Like many households with toddlers and babies, we have outlet covers placed in every reachable outlet throughout the house. For the first two years of my daughter’s life, they stayed put and did their job, keeping her safe from electrocution.
But alas, at some point, her curiosity and fine motor skills moved beyond the simple plastic and left us with outlet covers being pulled out left and right.
At first, we tried telling her no.
Then we tried redirecting her every time.
When neither worked, we attempted to show her how to put them BACK in the socket in hopes that once pulled out, she would put it back in. However, instead of putting the cover back in the socket, she started sticking anything else that might fit. I’m sure a lot of parents are familiar with the objects- Pencils, forks, fingers, straws, anything long and skinny.
Finally, I was at a loss, what was I going to do to keep my daughter from getting electrocuted? This was becoming too dangerous.
One night it dawned on me. She was two and a half at this point and I thought to myself, it’s time to stop trying to block her from the danger and start teaching her how to properly use them as a tool, making the danger lessen drastically.

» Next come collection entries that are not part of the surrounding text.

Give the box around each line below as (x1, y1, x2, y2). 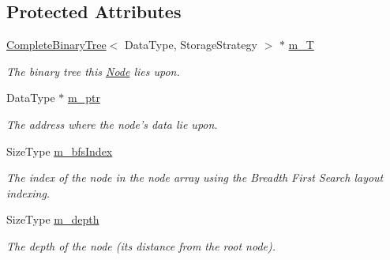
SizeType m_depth (6, 211, 99, 228)
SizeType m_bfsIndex (6, 142, 113, 159)
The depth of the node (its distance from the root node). (6, 237, 276, 254)
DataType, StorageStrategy (124, 36, 257, 53)
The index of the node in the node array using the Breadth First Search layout (6, 169, 384, 186)
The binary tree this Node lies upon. (6, 62, 180, 79)
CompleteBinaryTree (6, 36, 107, 53)
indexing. (6, 184, 51, 201)
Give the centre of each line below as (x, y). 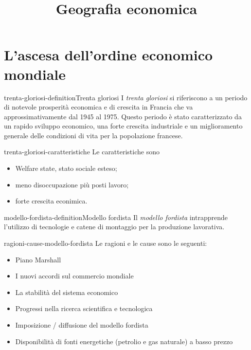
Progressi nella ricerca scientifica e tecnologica (84, 308)
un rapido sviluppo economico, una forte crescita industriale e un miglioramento (123, 126)
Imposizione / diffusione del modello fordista (82, 325)
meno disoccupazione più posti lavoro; (72, 184)
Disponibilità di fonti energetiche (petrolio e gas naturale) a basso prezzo (124, 341)
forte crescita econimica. (51, 201)
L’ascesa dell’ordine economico (108, 55)
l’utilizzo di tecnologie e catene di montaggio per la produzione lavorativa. (114, 227)

We had a quick conversation about outlets and power, at a two-year-old level of course, and what we use outlets for. I pulled out her tablet and charger and showed her how to properly plug in one side of the cord to the outlet and the other into the tablet. She practiced over and over taking it in and out of the outlet and watching the screen turn on when it would start charging. We also talked about what can and cannot be placed in outlets. Tablet chargers- good! Forks- No way. She was overjoyed with this new skill she had just obtained.
At some point, we had to take away the baby-proofing and hand-holding to let our kids just experience the world for what it is. This can be true for crossing the road or walking to the neighbor’s house. Maybe taking off training wheels or taking off floaties in the pool as Mary talked about in a past post.
How do we help students learn self-regulation in our schools that can be full of figurative outlet covers? What would happen if we let elementary students choose their own tables in a lunchroom instead of assigning each grade and class a specific spot? At first- chaos. But over time, think of the self-regulation this could promote in students with the proper scaffolding. Just like how I had to sit down and show my daughter step by step how to plug in her tablet and effectively use an outlet, the same would be done with the students.
The benefit became apparent for me almost right away after removing every last outlet cover from our home. When the vacuum cord wouldn’t quite reach the far corner of the living room, my daughter came running to unplug it from the current outlet and move it to a closer one. Less work for me! When her tablet dies, she is responsible for plugging it back in. She is excited at any chance she has to use the outlets, and I don’t have to worry about forks and straws in them anymore!
How do we find the balance of a well run, efficient school while also putting responsibility into the hands of students to behave and act in a respectful, responsible manner? And how do we get to the point where the two can become one? A well-run school that promotes student decision making and taking off the “outlet covers”? Tell me your thoughts.